» **Work task**
Out of the records below, copy all lines in which the word "This" occurs.
════
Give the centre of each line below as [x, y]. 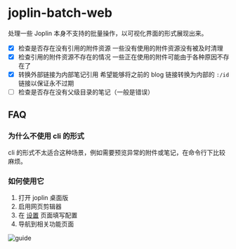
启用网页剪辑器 [40, 207]
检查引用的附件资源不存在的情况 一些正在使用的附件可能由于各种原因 [117, 57]
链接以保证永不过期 [46, 83]
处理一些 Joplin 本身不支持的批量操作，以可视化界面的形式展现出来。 [108, 33]
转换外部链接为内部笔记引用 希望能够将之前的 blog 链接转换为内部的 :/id [124, 74]
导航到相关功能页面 [46, 224]
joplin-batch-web [60, 13]
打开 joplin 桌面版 [43, 198]
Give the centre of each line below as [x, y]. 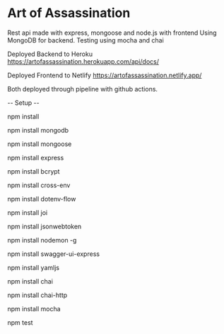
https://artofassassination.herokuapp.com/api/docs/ [83, 61]
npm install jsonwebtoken [45, 226]
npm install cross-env [39, 185]
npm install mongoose [40, 144]
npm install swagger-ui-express [54, 254]
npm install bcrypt [34, 171]
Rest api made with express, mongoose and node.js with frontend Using [112, 33]
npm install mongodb [38, 130]
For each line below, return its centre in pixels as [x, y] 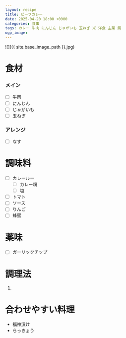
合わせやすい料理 [40, 309]
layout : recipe [21, 10]
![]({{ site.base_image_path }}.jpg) [40, 47]
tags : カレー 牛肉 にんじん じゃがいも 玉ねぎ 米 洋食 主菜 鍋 [63, 28]
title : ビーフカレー [24, 14]
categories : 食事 [22, 24]
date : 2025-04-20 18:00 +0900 [36, 19]
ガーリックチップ [30, 252]
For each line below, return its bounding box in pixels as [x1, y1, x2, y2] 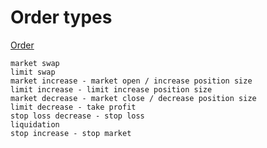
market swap [10, 58, 60, 68]
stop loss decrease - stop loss [10, 111, 145, 121]
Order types [10, 6, 113, 29]
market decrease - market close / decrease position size [10, 93, 257, 103]
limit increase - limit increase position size [10, 84, 213, 95]
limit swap [10, 67, 56, 77]
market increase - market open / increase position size [10, 76, 253, 86]
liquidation [10, 119, 60, 130]
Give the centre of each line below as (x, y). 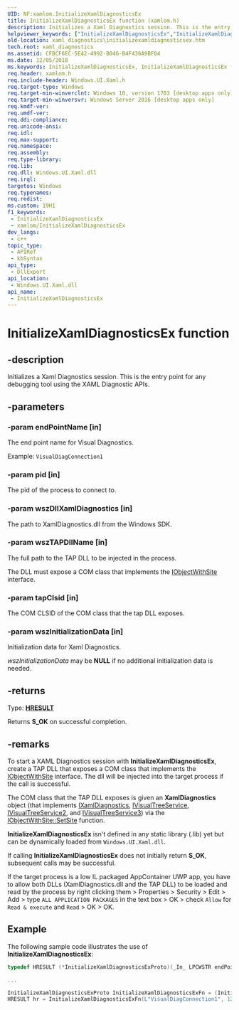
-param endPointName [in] (54, 427)
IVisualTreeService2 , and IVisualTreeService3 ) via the (86, 813)
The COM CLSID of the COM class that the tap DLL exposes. (96, 613)
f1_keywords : (27, 213)
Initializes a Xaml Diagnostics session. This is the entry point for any (107, 377)
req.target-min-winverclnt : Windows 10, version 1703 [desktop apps (111, 93)
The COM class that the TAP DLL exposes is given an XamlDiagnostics (112, 798)
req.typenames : (30, 193)
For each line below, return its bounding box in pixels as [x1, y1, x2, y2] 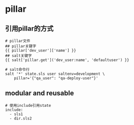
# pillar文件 [5, 38, 31, 43]
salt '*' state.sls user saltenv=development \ [5, 71, 105, 76]
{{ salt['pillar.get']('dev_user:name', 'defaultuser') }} [5, 58, 130, 62]
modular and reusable [5, 89, 74, 97]
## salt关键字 [5, 53, 32, 58]
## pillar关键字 [5, 44, 37, 49]
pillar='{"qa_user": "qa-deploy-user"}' [14, 76, 98, 81]
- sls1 [9, 112, 23, 117]
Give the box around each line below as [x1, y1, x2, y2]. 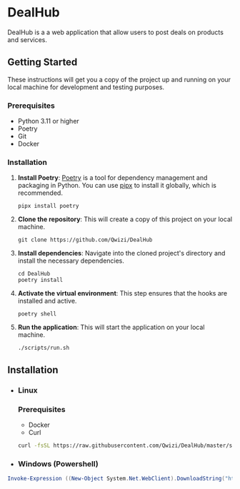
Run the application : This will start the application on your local [17, 323, 205, 332]
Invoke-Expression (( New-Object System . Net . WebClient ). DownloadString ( [7, 475, 225, 483]
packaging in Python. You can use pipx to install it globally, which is [17, 181, 216, 190]
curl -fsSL [17, 442, 51, 449]
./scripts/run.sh [17, 344, 70, 352]
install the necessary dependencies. [17, 256, 125, 265]
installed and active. [17, 297, 77, 306]
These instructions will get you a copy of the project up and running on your [7, 75, 231, 84]
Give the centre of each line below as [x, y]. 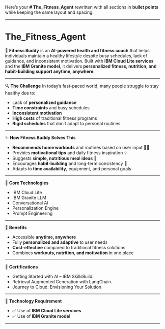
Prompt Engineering [32, 213]
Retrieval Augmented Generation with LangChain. [62, 281]
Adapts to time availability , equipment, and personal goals [72, 168]
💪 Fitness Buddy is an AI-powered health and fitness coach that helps [77, 50]
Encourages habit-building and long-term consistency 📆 [69, 163]
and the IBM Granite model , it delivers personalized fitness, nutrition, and [81, 66]
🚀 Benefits [16, 227]
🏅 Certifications [22, 267]
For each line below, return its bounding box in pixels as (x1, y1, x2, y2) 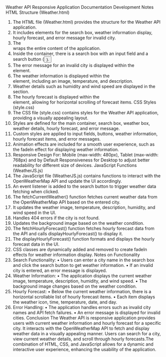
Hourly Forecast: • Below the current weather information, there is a (12, 289, 152, 294)
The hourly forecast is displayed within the (12, 94, 100, 100)
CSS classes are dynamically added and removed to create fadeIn (12, 247, 147, 252)
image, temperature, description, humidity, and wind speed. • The (12, 278, 147, 284)
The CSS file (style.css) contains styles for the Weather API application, (12, 110, 159, 115)
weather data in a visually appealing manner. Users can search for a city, (12, 331, 161, 336)
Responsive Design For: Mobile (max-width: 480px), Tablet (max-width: (12, 152, 159, 157)
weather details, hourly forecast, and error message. (12, 126, 120, 131)
════
» **Task response**
Initializes a Xaml Diagnostics session. This is the entry point for any (107, 377)
Run the application : This will start the application on your local [17, 323, 205, 332]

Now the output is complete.